Deletion of Attachment _sync:att: Binary Blobs

Hello!
We use couchbase as a temporary document store (every doc has a TTL of less than a day), and for a while I was noticing that despite frequent manual compactions of the bucket, it continued to grow in size. Recently it has gotten to the point where it’s frequently bumping up against the hard-drive space threshold and causing “low hard-drive space” alerts.

After searching numerous other threads (including the Sync Gateway Issue #1648 that everyone ultimately refers to), I’m stumped. Deleting a document and it’s “attachments” seems to “work”, but there’s a lot of binary sha1 items that persist through compactions that over time take up the vast majority of the hard-drive space used by Couchbase Server.

The only way that I’ve found that they can be deleted is by manually searching for them with something like meta().id LIKE '_sync:att:%' , then MANUALLY deleting them by clicking the icon in the Couchbase Server Console. Given that there’s 200K+ of them that have accumulated in our production environment, this seems un-doable without some sort of automation tool.

I’ve searched the Sync Gateway Public and Admin REST API documentation, and even they say that once the attachment is “removed”, it’ll still exist in the bucked (see PUT /attachment/).

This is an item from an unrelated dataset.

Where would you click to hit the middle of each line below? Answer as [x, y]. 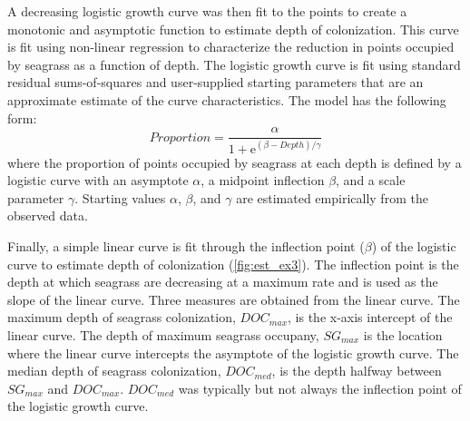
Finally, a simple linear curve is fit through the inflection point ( [186, 245]
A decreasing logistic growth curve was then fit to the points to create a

Does anyone have a more elegant solution to this problem that doesn’t require simulating mouse clicks or page-scraping?

Deleting a document won’t free up the storage used by its attachments. Attachment storage is de-duplicated, so there could be other documents using the attachment.

The issue you linked to is about a garbage-collection process to remove attachment data that isn’t being used any any documents. That hasn’t been implemented yet.

For now I think your best bet is to delete the attachments yourself; as you’ve found, they are identified by keys starting with _sync:att: (the rest of the key is a SHA-1 digest of the contents.)

Given that there’s 200K+ of them that have accumulated in our production environment, this seems un-doable without some sort of automation tool.

A simple N1QL query should do the job… something like DELETE FROM bucket WHERE meta(id) LIKE '_sync:att:%';

@jens Thank you! I really appreciate your response!

I don’t know if there’s a issue with my indexes, but even the simple queries (like the one you sent) time out after 5 minutes with an error like:

All indexer replica is down or unavailable or unable to process request - cause: queryport.client.noHost

^ That’s the result of running this query:
DELETE FROM bucket WHERE meta(id) LIKE '_sync:att:%' LIMIT 1;
I only have 275K documents in the database, and even when I only had less than 200 (not 200 thousand, just 200), it would still time out.

Here’s what my indexes look like:

Sorry, I don’t know much about the server, and this issue isn’t related to mobile; you may need to re-post it in a N1QL or server board here to get an answer from the server team.